El ulular
anaranjado de las ambulancias hace tiempo que dejó de sonar. Sólo si habitabas
en la ciudad y eras pudiente podías marcar el 112 para avisar al médico de
guardia. Como en las cabinas antiguas, la llamada iniciaba la caída sucesiva de
monedas por el uso de una sanidad que no hace mucho era gratuita y universal.
Sin vacunas ni medicinas, la faz de los hospitales, no sólo la de los hombres,
había cambiado. Con títulos luminosos para animar a consumir, la recepción
hospitalaria simulaba la de un hotel, con los tpvs, para cobrar con tarjeta,
encima del mostrador. Una primera radiografía de tu cuenta corriente
diagnosticaba si podías permanecer o no con el tratamiento. Si no merecías ser
llamado de usted, el ascensor marcaba irremediablemente el sótano, cercano a la
morgue.

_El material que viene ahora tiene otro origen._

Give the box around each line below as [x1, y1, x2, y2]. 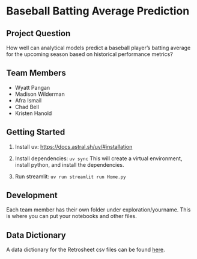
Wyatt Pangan [14, 84, 50, 91]
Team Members [6, 68, 66, 78]
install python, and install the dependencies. [14, 161, 124, 168]
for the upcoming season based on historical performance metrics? [6, 51, 173, 58]
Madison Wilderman [14, 90, 65, 98]
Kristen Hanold [14, 110, 52, 117]
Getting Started [6, 127, 65, 137]
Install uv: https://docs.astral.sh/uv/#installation [14, 143, 133, 150]
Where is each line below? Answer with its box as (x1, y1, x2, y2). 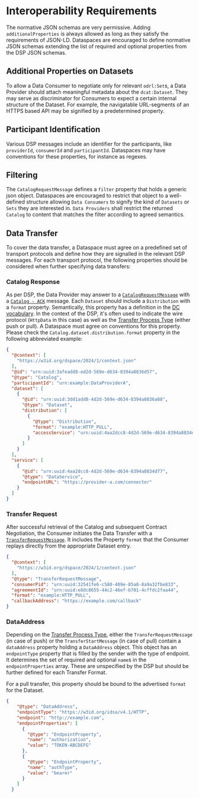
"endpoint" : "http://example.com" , (17, 714, 105, 721)
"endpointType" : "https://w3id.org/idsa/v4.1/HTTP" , (17, 710, 150, 715)
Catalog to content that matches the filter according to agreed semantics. (6, 211, 185, 218)
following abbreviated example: (6, 335, 83, 343)
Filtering (6, 170, 38, 180)
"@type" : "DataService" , (21, 474, 84, 480)
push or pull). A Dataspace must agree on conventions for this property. (6, 322, 182, 330)
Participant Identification (6, 125, 101, 135)
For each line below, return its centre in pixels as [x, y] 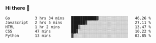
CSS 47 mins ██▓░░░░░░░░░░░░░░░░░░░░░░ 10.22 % [78, 31]
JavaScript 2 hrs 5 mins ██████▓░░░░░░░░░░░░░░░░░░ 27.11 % [78, 23]
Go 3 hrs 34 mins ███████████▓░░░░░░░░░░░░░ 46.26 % [78, 18]
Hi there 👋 [18, 8]
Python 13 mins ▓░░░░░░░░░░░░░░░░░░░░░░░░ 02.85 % [78, 36]
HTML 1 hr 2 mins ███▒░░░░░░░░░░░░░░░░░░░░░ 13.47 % [78, 27]
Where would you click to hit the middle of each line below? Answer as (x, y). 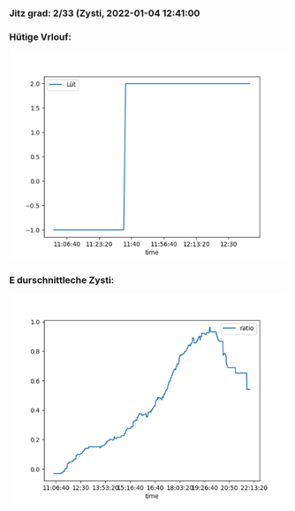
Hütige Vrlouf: (41, 36)
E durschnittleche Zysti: (62, 280)
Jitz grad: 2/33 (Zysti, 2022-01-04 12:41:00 (105, 13)
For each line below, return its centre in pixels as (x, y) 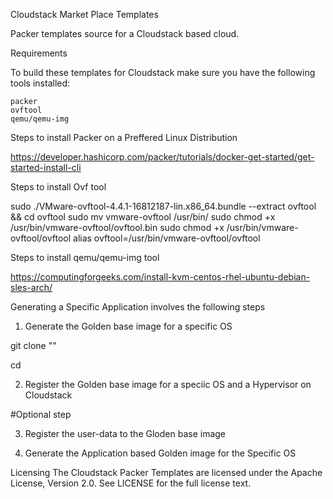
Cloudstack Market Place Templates (84, 14)
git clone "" (33, 345)
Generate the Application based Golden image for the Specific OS (160, 453)
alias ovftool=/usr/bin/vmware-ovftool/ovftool (167, 238)
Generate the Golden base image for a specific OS (128, 326)
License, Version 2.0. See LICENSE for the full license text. (131, 483)
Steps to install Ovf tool (58, 187)
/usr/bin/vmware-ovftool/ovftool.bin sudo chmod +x (117, 227)
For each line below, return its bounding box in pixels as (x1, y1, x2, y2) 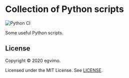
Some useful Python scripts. (5, 29, 63, 35)
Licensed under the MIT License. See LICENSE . (5, 67, 103, 73)
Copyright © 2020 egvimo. (5, 57, 61, 63)
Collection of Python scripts (5, 3, 124, 15)
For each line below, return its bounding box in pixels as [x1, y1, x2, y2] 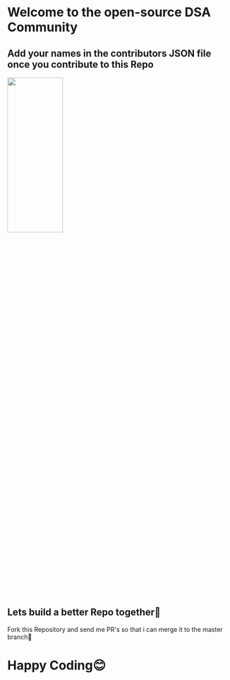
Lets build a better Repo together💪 [7, 607, 161, 619]
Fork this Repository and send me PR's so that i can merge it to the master [7, 625, 224, 633]
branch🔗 [7, 633, 32, 641]
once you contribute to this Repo [7, 58, 154, 71]
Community [7, 19, 78, 35]
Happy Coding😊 [7, 657, 106, 673]
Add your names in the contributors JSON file [7, 47, 212, 59]
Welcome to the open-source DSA [7, 4, 212, 20]
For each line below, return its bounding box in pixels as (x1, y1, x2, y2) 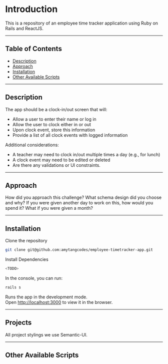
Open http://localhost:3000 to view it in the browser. (5, 299, 113, 305)
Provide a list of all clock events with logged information (12, 132, 128, 138)
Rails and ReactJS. (5, 25, 44, 31)
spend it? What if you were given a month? (5, 205, 93, 211)
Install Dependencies (5, 256, 48, 262)
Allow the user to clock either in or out (12, 121, 91, 127)
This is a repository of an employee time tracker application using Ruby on (5, 20, 158, 26)
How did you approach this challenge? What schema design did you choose (5, 194, 161, 201)
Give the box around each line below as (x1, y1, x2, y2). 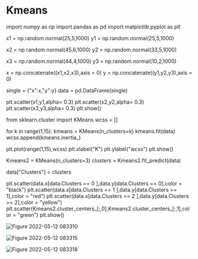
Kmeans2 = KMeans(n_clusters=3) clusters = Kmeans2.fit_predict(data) (6, 156, 181, 164)
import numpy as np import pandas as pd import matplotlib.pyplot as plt (6, 23, 181, 30)
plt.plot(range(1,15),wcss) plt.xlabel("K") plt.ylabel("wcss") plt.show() (6, 145, 174, 152)
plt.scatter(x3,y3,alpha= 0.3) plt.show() (6, 104, 102, 111)
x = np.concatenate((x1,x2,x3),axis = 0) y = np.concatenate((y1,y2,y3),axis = (6, 69, 193, 76)
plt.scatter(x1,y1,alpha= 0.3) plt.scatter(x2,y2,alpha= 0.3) (6, 98, 145, 105)
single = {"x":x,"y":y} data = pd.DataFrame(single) (6, 87, 128, 94)
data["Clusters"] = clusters (6, 168, 72, 175)
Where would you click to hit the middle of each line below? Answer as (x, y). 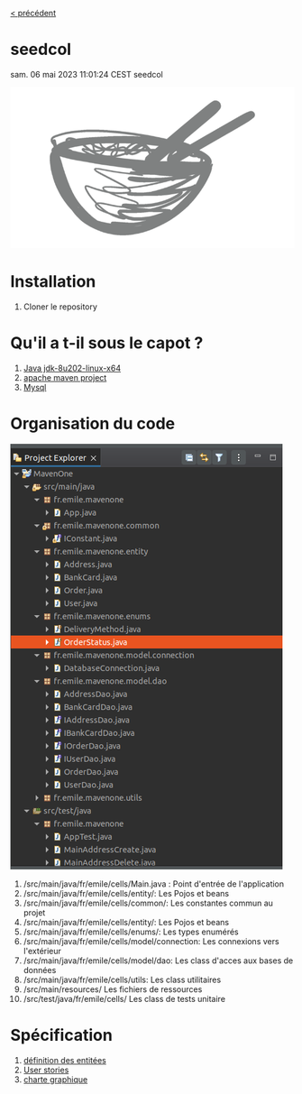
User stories (46, 1070)
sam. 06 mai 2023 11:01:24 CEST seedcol (87, 74)
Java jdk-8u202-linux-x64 (72, 368)
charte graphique (55, 1079)
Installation (53, 282)
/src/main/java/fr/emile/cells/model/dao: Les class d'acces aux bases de (158, 961)
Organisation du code (92, 424)
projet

Si tenías posibles, la azafata pasaba a enseñarte las habitaciones con
una sonrisa. Los órganos también estaban a buen precio, pues la oferta era
inmensa. Los despachos de los trajes grises habían arrinconado a los blancos
que por las tardes, en la clandestinidad, curaban a los, antes denominados,
ciudadanos. El humo de la cocina se entremezclaba con el del crematorio en una
gris época, donde las personas tenían un precio. Todo comenzó cuando no hubo ni
sangre ni un simple acto reflejo ante el pinchazo y la tijera. Salud.